Note the new data type for the chart_date, and the order of the columns along with the clean names.

Now save your data as an R data file (called an “RDS” file) like this:

saveRDS(top100_clean, file="hit100.RDS")

Try to process your Quarto document into a self-contained HTML page by pressing the Render button at the top of the document. You might get some errors – that’s ok for now. You’ve already done a lot.

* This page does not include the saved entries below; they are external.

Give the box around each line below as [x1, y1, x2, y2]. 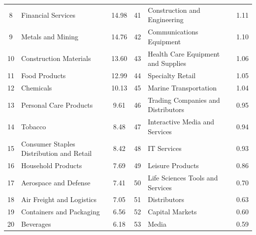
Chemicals [21, 82, 52, 92]
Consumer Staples [21, 138, 75, 148]
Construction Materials [21, 53, 91, 63]
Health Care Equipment [148, 48, 220, 59]
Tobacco [21, 121, 46, 131]
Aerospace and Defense [21, 177, 91, 187]
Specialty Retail [148, 70, 196, 81]
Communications [148, 27, 198, 37]

You’ll see how to load data that starts as an R data file in the next chapter.

11.8 What we did

Created a new Quarto document and added the packages (libraries) we plan to use.
Imported a comma-separated text file from the web into a data frame object called top100.
Took a look at it in several different ways.
Created a second data frame from the first, with names and dates fixed, with only some columns picked out and displayed in a new order.
Saved it into the project for use in another program.

What you should do next

Before you put away your Quarto file, remember the principles of scripted data and documentation. Take a few minutes to clean up and document your work by narrating each step, including:

Sub-headings for each of the steps
Introductory text describing what you are about to do
Maybe: Some text after the chunks that describe meaningful output or things you notice about the result.

If you’re stuck, you can use the template I created as a starting point.

And breathe

You’ve now created a full, working R program in Quarto format that can serve as a model for everything you do in the future. Congratulate yourself and take a break!